Dorcas siedziała na parapecie łazienki prefektów na 7 piętrze.
Woda w ogromnej wannie na pewno była już zimna, wszystkie bąbelki już dawno
rozpuściły się. Młoda Gryfonka wpatrywała się w błonia za oknem, lekko
oświetlone przez światło padające z zamku. Głowę miała opartą o zimną szybę.
Czuła przerażającą pustkę w sercu. Nie wiedziała co się z nią dzieje. Nie
miała już ani siły, ani ochoty na płacz. Tępo wpatrywała się w widok za oknem.
Po jej głowie wciąż krążyły myśli: Co takiego zrobiła światu, że tak się jej
odwdzięcza. Najpierw śmierć rodziców, potem upokorzenie przez Syriusza, a teraz
to. Dziś dostała list informujący o śmierci jej kuzynki, Susan, tylko rok
starszej. Dopiero co skończyła szkołę, chciała pracować jako uzdrowicielka,
miała rękę do eliksirów i zielarstwa. Śmierciożercy napadli na jej dom wczoraj
w nocy, tak dla zabawy, żeby się rozerwać, zabić kilka osób. Co może być
okrutniejszego niż śmierć dla czyjejś zabawy?
Dorcas czuła jak kolejny raz przepełnia ją fala goryczy i chęć
zemsty. Na Voldemorcie, na Śmierciożercach, na całym złym świecie. Czuła, że
mogłaby zabić, nie zawahałaby się, gdyby spotkała któregoś ze sług Czarnego
Pana.
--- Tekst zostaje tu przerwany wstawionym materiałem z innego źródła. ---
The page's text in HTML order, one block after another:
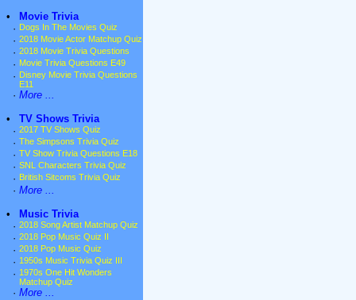
•
Movie Trivia
· Dogs In The Movies Quiz
· 2018 Movie Actor Matchup Quiz
· 2018 Movie Trivia Questions
· Movie Trivia Questions E49
· Disney Movie Trivia Questions
E11
· More ...
•
TV Shows Trivia
· 2017 TV Shows Quiz
· The Simpsons Trivia Quiz
· TV Show Trivia Questions E18
· SNL Characters Trivia Quiz
· British Sitcoms Trivia Quiz
· More ...
•
Music Trivia
· 2018 Song Artist Matchup Quiz
· 2018 Pop Music Quiz II
· 2018 Pop Music Quiz
· 1950s Music Trivia Quiz III
· 1970s One Hit Wonders
Matchup Quiz
· More ...
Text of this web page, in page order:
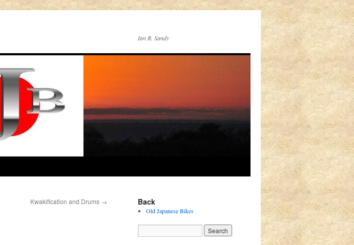
Ian R. Sandy
Kwakification and Drums → Back
Old Japanese Bikes
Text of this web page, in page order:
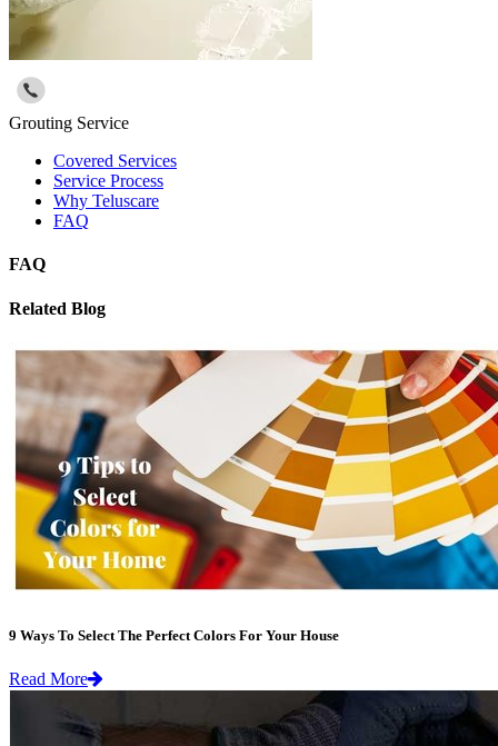
Grouting Service
Covered Services
Service Process
Why Teluscare
FAQ
FAQ
Related Blog
9 Ways To Select The Perfect Colors For Your House
Read More
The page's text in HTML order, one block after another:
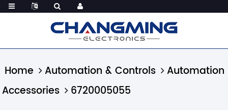
Home Automation & Controls
Automation
Accessories
6720005055
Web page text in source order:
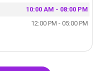
10:00 AM - 08:00 PM
12:00 PM - 05:00 PM
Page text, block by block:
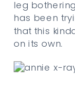
leg
has been
that this
on its own.
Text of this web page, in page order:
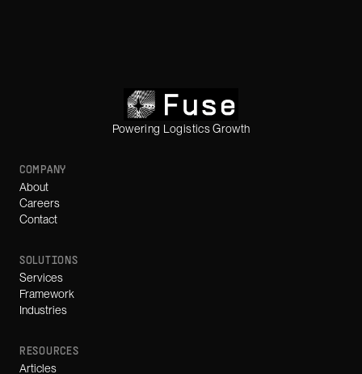
Powering Logistics Growth
COMPANY
About
Careers
Contact
SOLUTIONS
Services
Framework
Industries
RESOURCES
Articles
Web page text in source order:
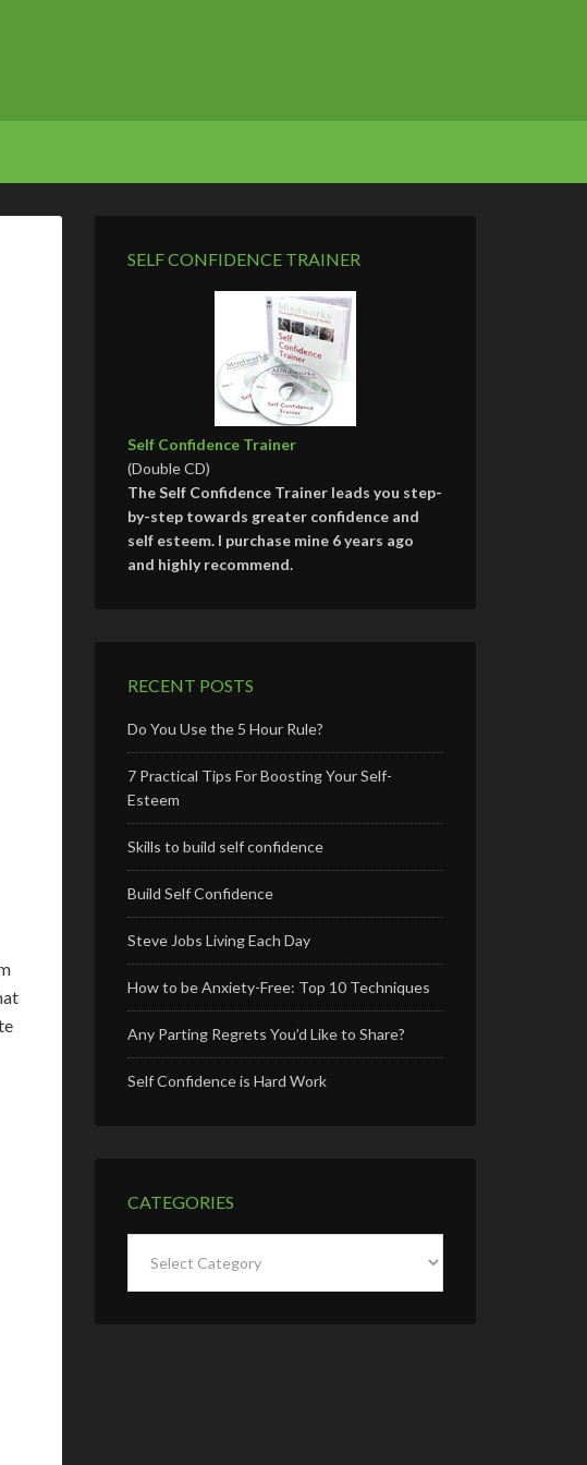
SELF CONFIDENCE TRAINER
Self Confidence Trainer
(Double CD)
The Self Confidence Trainer leads you step-
by-step towards greater confidence and
self esteem. I purchase mine 6 years ago
and highly recommend.
RECENT POSTS
Do You Use the 5 Hour Rule?
7 Practical Tips For Boosting Your Self-
Esteem
Skills to build self confidence
Build Self Confidence
Steve Jobs Living Each Day
How to be Anxiety-Free: Top 10 Techniques
Any Parting Regrets You’d Like to Share?
Self Confidence is Hard Work
CATEGORIES
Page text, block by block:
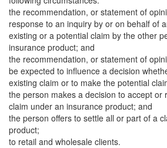
the recommendation, or statement of
response to an inquiry by or on behalf of
existing or a potential claim by the other
insurance product; and
the recommendation, or statement of
be expected to influence a decision
existing claim or to make the potential
the person makes a decision to accept or
claim under an insurance product; and
the person offers to settle all or part of a
product;
to retail and wholesale clients.
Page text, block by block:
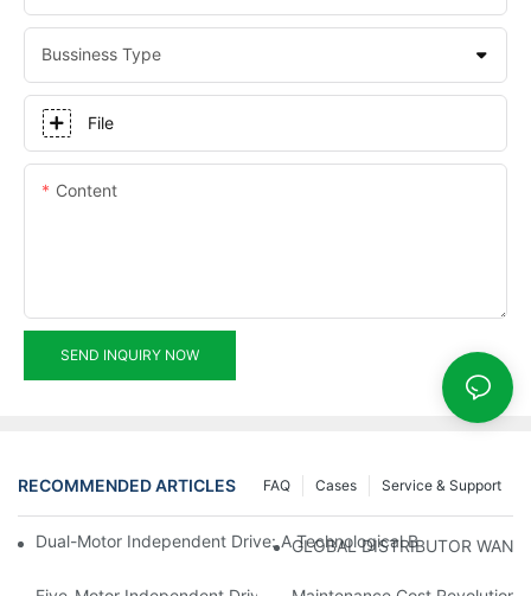
Bussiness Type
File
Content
SEND INQUIRY NOW
RECOMMENDED ARTICLES Service & Support
Cases
FAQ
Dual-Motor Independent Drive: A Technological Breakthrough
GLOBAL DISTRIBUTOR
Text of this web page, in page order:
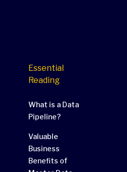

Czuła jak napina jej się każdy mięsień, jak powieki zaczynają drżeć.
Chciałaby krzyczeć. Wszystko wokół niej przepełnione jest smutkiem, śmiercią i
grozą.
Nagle usłyszała cichy dźwięk otwieranych drzwi. Momentalnie
odwróciła się i zeskoczyła z parapetu, jak gdyby szykowała się do walki.
- Przepraszam, nie chciałem Cię przestraszyć. - Szepnął Syriusz.
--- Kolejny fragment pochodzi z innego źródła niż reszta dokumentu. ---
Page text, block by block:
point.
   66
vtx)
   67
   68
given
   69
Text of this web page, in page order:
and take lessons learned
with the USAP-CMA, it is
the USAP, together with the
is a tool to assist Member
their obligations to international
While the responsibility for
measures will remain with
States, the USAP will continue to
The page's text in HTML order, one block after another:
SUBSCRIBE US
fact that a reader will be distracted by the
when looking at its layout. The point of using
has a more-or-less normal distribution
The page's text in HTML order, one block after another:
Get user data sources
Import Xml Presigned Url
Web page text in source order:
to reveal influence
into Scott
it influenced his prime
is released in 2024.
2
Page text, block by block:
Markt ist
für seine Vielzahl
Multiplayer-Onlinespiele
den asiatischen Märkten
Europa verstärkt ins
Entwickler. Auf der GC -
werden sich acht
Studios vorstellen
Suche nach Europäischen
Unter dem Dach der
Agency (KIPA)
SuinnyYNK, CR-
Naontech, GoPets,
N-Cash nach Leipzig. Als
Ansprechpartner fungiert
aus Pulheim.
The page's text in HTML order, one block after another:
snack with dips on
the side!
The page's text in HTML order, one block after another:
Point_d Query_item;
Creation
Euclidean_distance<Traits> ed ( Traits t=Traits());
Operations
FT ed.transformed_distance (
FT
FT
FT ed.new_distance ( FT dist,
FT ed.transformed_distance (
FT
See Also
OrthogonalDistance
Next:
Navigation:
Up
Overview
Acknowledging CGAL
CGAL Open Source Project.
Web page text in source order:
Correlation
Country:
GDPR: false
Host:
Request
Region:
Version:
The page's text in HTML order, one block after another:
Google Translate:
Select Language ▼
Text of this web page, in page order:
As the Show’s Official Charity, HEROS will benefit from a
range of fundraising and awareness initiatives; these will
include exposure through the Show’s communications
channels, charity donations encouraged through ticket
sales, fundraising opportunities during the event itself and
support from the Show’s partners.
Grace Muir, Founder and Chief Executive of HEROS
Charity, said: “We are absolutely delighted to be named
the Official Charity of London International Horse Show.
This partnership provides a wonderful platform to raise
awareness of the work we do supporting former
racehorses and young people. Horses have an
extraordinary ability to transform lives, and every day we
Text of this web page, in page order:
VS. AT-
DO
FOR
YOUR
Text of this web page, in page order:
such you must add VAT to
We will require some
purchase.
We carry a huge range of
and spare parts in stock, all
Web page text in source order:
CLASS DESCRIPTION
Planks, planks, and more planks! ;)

- Czego tu szukasz? - Zapytałam wrogo. Łapa spojrzał na mnie z
lekkim strachem.
- Lilka powiedziała mi, że Cię tu znajdę. Chciałem porozmawiać.
- Nie mamy o czym, Black. - Odparłam, po czym odwróciłam się w
stronę okna. Jego twarz odbijała się w szkle.
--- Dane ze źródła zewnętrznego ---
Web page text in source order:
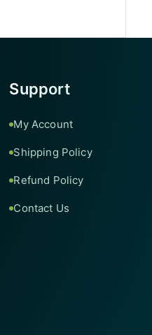
Support
My Account
Shipping Policy
Refund Policy
Contact Us
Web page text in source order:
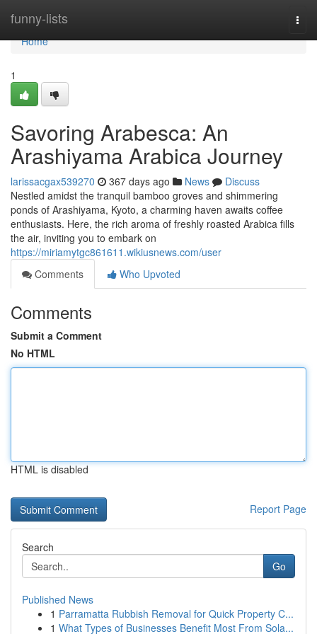
funny-lists
Home
Home
1
Savoring Arabesca: An
Arashiyama Arabica Journey
larissacgax539270 367 days ago News
Discuss
Nestled amidst the tranquil bamboo groves and shimmering
ponds of Arashiyama, Kyoto, a charming haven awaits coffee
enthusiasts. Here, the rich aroma of freshly roasted Arabica fills
the air, inviting you to embark on
https://miriamytgc861611.wikiusnews.com/user
Comments
Who Upvoted
Comments
Submit a Comment
No HTML
HTML is disabled
Report Page
Search
Go
Published News
1 Parramatta Rubbish Removal for Quick Property C...
1 What Types of Businesses Benefit Most From Sola...
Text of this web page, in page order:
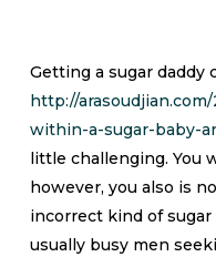
Getting a sugar daddy
http://
within-a-sugar-baby-
little challenging. You
however, you also is
incorrect kind of sugar
usually busy men
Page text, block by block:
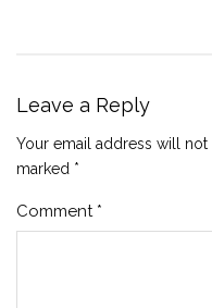
Leave a Reply
Your email address will not
marked *
Comment *
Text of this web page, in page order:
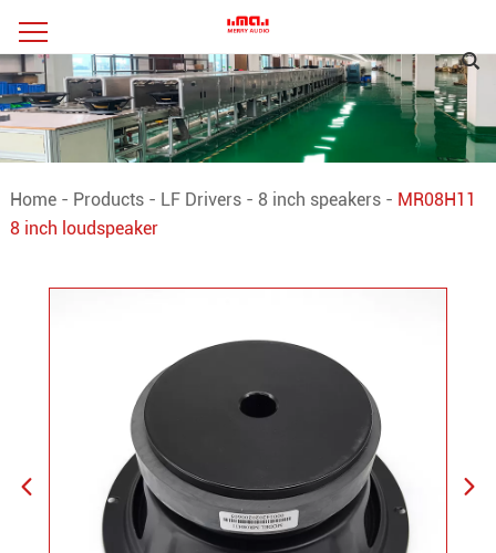
Home - Products - LF Drivers - 8 inch speakers - MR08H11
8 inch loudspeaker
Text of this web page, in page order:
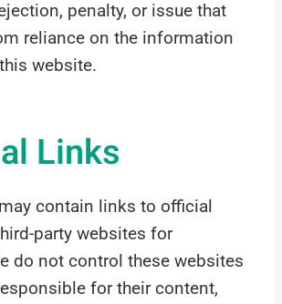
penalty, or issue that
reliance on the information
website.
Links
contain links to official
party websites for
do not control these websites
for their content,
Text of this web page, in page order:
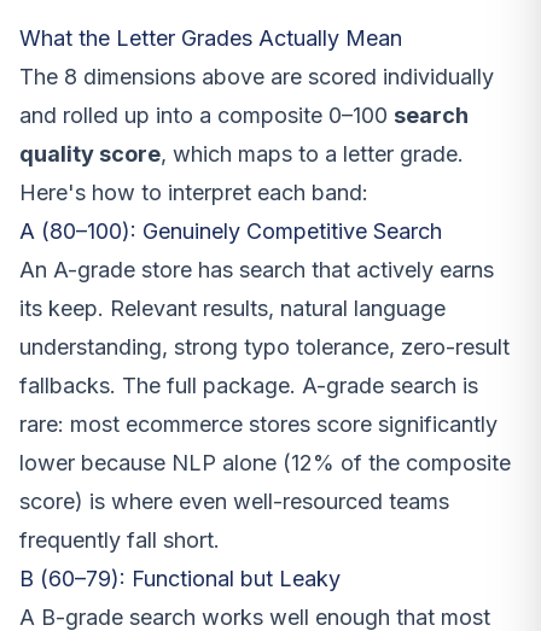
What the Letter Grades Actually Mean
The 8 dimensions above are scored individually
and rolled up into a composite 0–100 search
quality score, which maps to a letter grade.
Here's how to interpret each band:
A (80–100): Genuinely Competitive Search
An A-grade store has search that actively earns
its keep. Relevant results, natural language
understanding, strong typo tolerance, zero-result
fallbacks. The full package. A-grade search is
rare: most ecommerce stores score significantly
lower because NLP alone (12% of the composite
score) is where even well-resourced teams
frequently fall short.
B (60–79): Functional but Leaky
A B-grade search works well enough that most
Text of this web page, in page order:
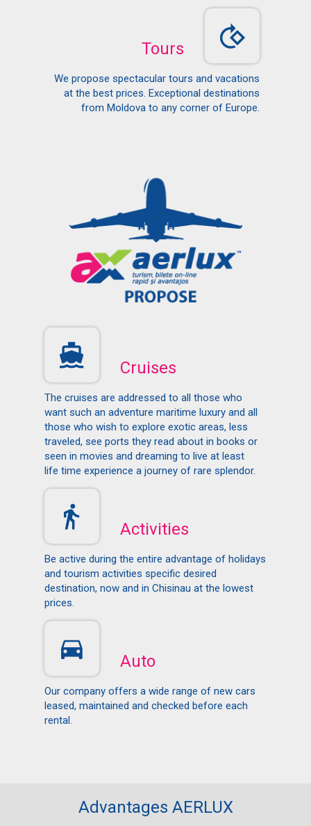
Tours
We propose spectacular tours and vacations
at the best prices. Exceptional destinations
from Moldova to any corner of Europe.
Cruises
The cruises are addressed to all those who
want such an adventure maritime luxury and all
those who wish to explore exotic areas, less
traveled, see ports they read about in books or
seen in movies and dreaming to live at least
life time experience a journey of rare splendor.
Activities
Be active during the entire advantage of holidays
and tourism activities specific desired
destination, now and in Chisinau at the lowest
prices.
Auto
Our company offers a wide range of new cars
leased, maintained and checked before each
rental.
Advantages AERLUX
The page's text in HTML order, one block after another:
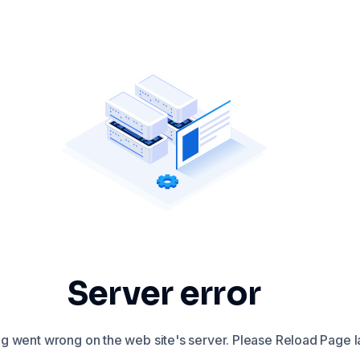
Server error
went wrong on the web site's server. Please Reload Page
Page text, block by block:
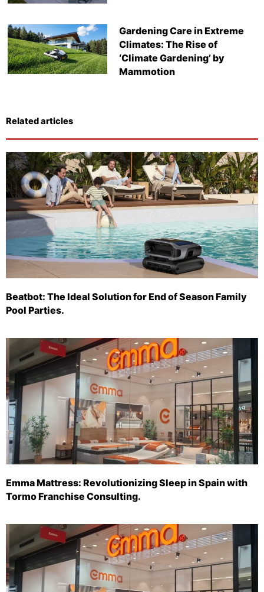
Gardening Care in Extreme
Climates: The Rise of
‘Climate Gardening’ by
Mammotion
Related articles
Beatbot: The Ideal Solution for End of Season Family
Pool Parties.
Emma Mattress: Revolutionizing Sleep in Spain with
Tormo Franchise Consulting.
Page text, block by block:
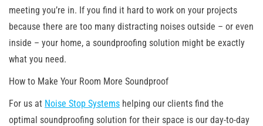
meeting you’re in. If you find it hard to work on your projects
because there are too many distracting noises outside – or even
inside – your home, a soundproofing solution might be exactly
what you need.
How to Make Your Room More Soundproof
For us at Noise Stop Systems helping our clients find the
optimal soundproofing solution for their space is our day-to-day
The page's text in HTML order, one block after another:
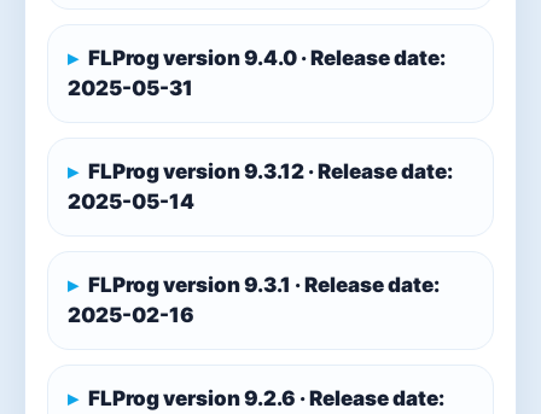
FLProg version 9.4.0 · Release date:
2025-05-31
FLProg version 9.3.12 · Release date:
2025-05-14
FLProg version 9.3.1 · Release date:
2025-02-16
FLProg version 9.2.6 · Release date:
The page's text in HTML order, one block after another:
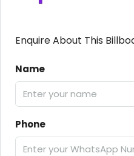
Enquire About This
Name
Phone

- Teraz jestem Blackiem? - Zapytał zdziwiony.
- Nie udawaj głupszego, niż jesteś. Dobrze wiesz dlaczego tak
jest, sam tego chciałeś.
- Dorcas, nie rozumiesz. Są rzeczy, o których nie wiesz. Miałem ku
temu powody. - Próbował tłumaczyć. Tylko prychnęłam pod nosem. Chyba
chciał powiedzieć dziewczyny, a nie powody.
Chłopak powoli podszedł. Objął mnie od tyłu.
- Czego Ty chcesz Syriusz? - Warknęłam i wyrwałam się.
- Widziałem ten list, który dziś dostałaś. Nawet sobie nie
wyobrażam jak musisz się czuć. Chciałem Cię wesprzeć, pomóc.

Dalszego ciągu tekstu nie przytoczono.